The texts he collects are new-objective and surreal at the same time.

Thirty!

And still achieved nothing!

There are conversations from changing rooms, canteens and milling halls.

"I thank the circumstances for their contradictions" is a guiding principle in Thomas Brasch's work.

Hartmann lays out his production like a collage of the book chapters and focuses on the conflict between father and son.

Viktor Tremmel, Marin Blülle and Yassin Trabelsi alternate in the role of the author.

While Trabelsi plays Brasch as a virile man bursting with self-confidence, Tremmel's intense playing indicates the writer's decay, his drug addiction and his penchant for the destructive.

"He did not make it.

It's thirty," the ensemble shouts in unison.

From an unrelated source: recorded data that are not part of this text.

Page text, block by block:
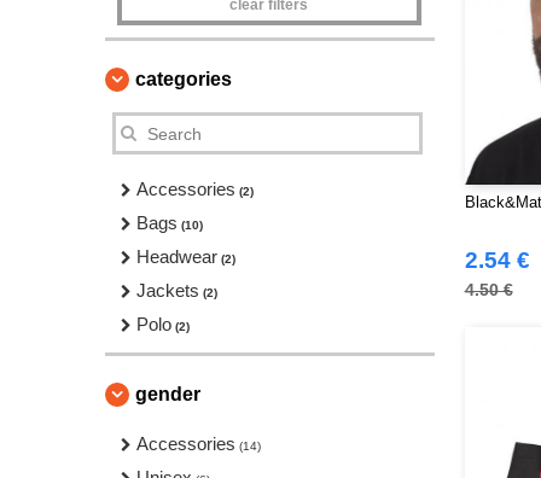
clear filters
categories
Accessories (2)
Bags (10)
Headwear (2)
Jackets (2)
Polo (2)
gender
Accessories (14)
2.54 €
4.50 €
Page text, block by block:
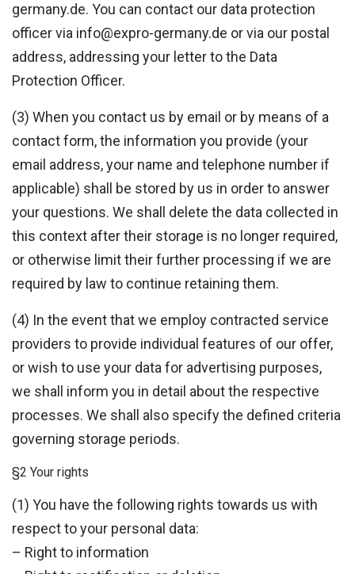
germany.de. You can contact our data protection
officer via info@expro-germany.de or via our postal
address, addressing your letter to the Data
Protection Officer.
(3) When you contact us by email or by means of a
contact form, the information you provide (your
email address, your name and telephone number if
applicable) shall be stored by us in order to answer
your questions. We shall delete the data collected in
this context after their storage is no longer required,
or otherwise limit their further processing if we are
required by law to continue retaining them.
(4) In the event that we employ contracted service
providers to provide individual features of our offer,
or wish to use your data for advertising purposes,
we shall inform you in detail about the respective
processes. We shall also specify the defined criteria
governing storage periods.
§2 Your rights
(1) You have the following rights towards us with
respect to your personal data:
– Right to information

Blülle and Trabelsi embody the "ideal son", a role that the author himself was never able to fill, to the chagrin of his father, who is portrayed by Torsten Ranft as a careworn old man.

Brasch was born in Westow in British exile in 1945.

The family is Jewish and believes in communism, which is why they moved to the Soviet occupation zone in 1947.

Here began the political career of father Horst Brasch, who quickly rose to become Deputy Minister of Culture in the GDR.

From then on, the rebellious son becomes a thorn in his side.

Hartmann describes this biography loosely, because the book is a reckoning with the strict father figure who shaped Thomas Brasch's youth when his father sent him to the cadet school of the National People's Army.

Of self-pity and loneliness

When Brasch distributed leaflets after the suppression of the Prague Spring in 1968, the worst confrontation ensued.

Brasch had to go into production, on probation, for the act, which the GDR condemned as "subversive".

In the Berlin transformer factory “K.

Liebknecht” he was employed after having been imprisoned for 77 days.

The monologue from prison is haunting.

“Jail leaves you feeling like you have nothing left in your head, who can do nothing but feel sorry for yourself.” The ensemble adopts the fast staccato tone that Brasch used in his language: “Zelle.

I alone, open the door, close the door."